Mearsheimer's Endorsement of a Holocaust Revisionist (Cont'd)

David Bernstein at the Volokh Conspiracy writes:


Mearsheimer accuses his critics of suggesting that he must be an anti-Semite, given that he is intellectually in bed, so to speak, with the likes of Gilad Atzmon. Certainly, it's reasonable to suspect Mearsheimer of anti-Semitism as this point, given that the main alternative explanation, that he is simply a fool who endorses highly polemical books attacking Jews and Israel without reading them closely or knowing anything about the author, has now been rebutted by Mearsheimer himself. But one could also posit Mearsheimer has decided to adopt a "Popular Front Strategy", willing to accept any anti-Israel allies even from the blatantly anti-Semitic fringe. Regardless, it's a pathetic fall from grace for Mearsheimer, and it's disappointing to see that his co-author Walt is enabling him rather than pulling him back from the brink.

UPDATE: Or perhaps Mearsheimer simply agrees with this charming quote from Atzmon: "Because Anti-Semite is an empty signifier, no one actually can be an Anti-Semite and this includes me of course."

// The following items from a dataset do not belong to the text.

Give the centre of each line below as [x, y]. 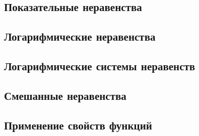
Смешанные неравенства [65, 95]
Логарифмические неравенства [80, 36]
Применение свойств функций [78, 125]
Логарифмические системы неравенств [100, 65]
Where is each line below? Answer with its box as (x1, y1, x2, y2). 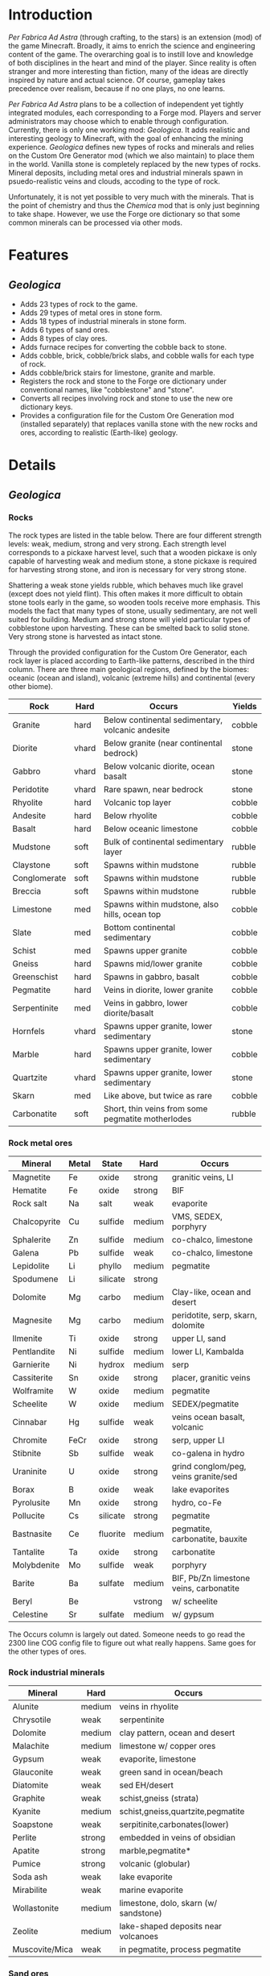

And while we're at it, Mearsheimer also defends Atzmon from the charge of being a Holocaust denier. Here's a quote from Atzmon that I found on his own website: "I must admit that I have many doubts concerning the Zionist Holocaust narrative. Being familiar with many of the discrepancies within the forcefully imposed narrative, being fully familiar with the devastating tale of the extensive collaboration between the Nazis and the Zionists before and throughout the Second World War, I know pretty well that the official Holocaust narrative is there to conceal rather than to reveal any truth." Res ipsa loquitur.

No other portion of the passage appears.